What are the skills that are most important for someone to succeed in Internal Communications?
Internal communicators should have deep knowledge of their audience. It's important to have an appreciation for your audience, know the demographics and put yourself in their shoes with empathy. When you do, it makes you a far better communicator because you're managing both the company's overall storyline and what you want your employees to know and feel.
You also have to really understand what your employees need from you as a communications team. In some ways, we are the keepers of the employees' experience and their attention span. We have to protect that.
Strong internal communicators also are good writers, writing well across different mediums; they are critical thinkers who are able to connect the dots at the 50,000 foot level and at 5,000 foot level!
Curiosity also is at the top of my list. Some of the best storytelling and strategic counsel come from being really curious and asking tough questions; it’s also how we best connect the dots.
How do you continue learning about the field of Internal Communications?

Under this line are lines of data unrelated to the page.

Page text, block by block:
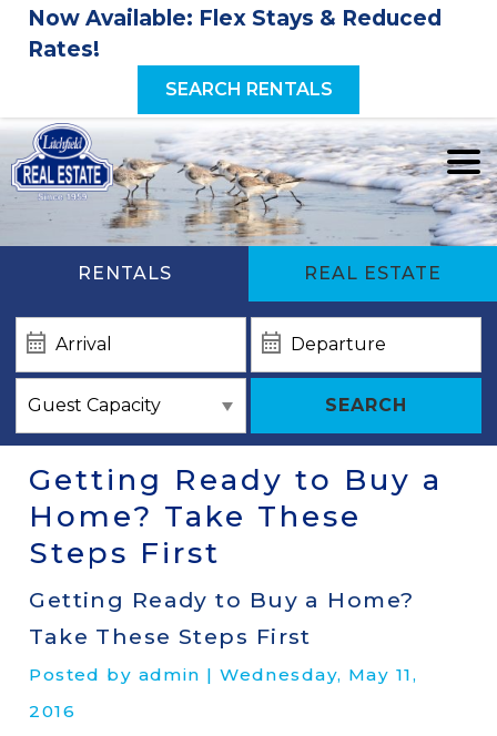
Now Available: Flex Stays & Reduced
Rates!
SEARCH RENTALS
RENTALS REAL ESTATE
SEARCH
Getting Ready to Buy a
Home? Take These
Steps First
Getting Ready to Buy a Home?
Take These Steps First
Posted by admin | Wednesday, May 11,
2016
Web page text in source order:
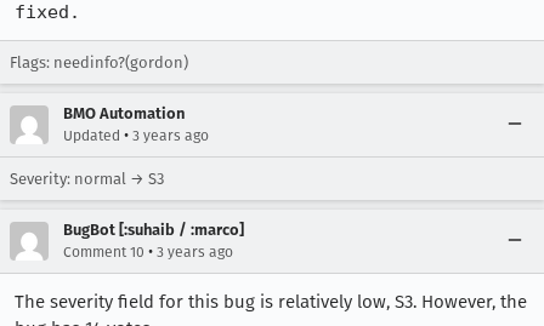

Our profession is directly correlated to what happens in the world – socially, economically, politically. We are constantly called upon to stay connected. A trait of great communicators is a natural curiosity which ensures that we never stop learning: about best practices in communications, about how business works, what’s happening in the world and learning as much as possible about our organization.

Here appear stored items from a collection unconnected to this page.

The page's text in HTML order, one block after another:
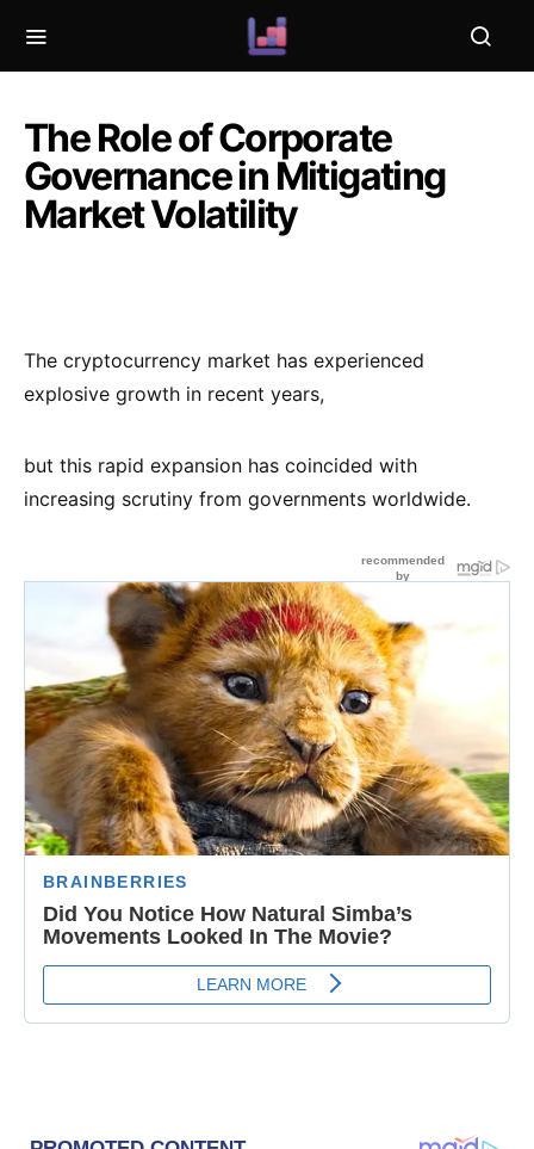
The Role of Corporate
Governance in Mitigating
Market Volatility
The cryptocurrency market has experienced
explosive growth in recent years,
but this rapid expansion has coincided with
increasing scrutiny from governments worldwide.

To that end, I like to go out and experience what my employees are going through; I like to spend time in the field.
I also like to read about developments in PR, Communications and Marketing. I leverage best practices and conversations with peers, and I try to build a strong network of PR leaders to learn from. Finally, I like to stay engaged with PRSA - it was an important part of my student experience and today continues to supplement my career journey and provide professional development, networking and leadership opportunities.
So great to see that Gina "grew" her career from comms at a subsidiary to working for the parent company. She is a fine example of career growth and development for our industry. Thanks for sharing her story!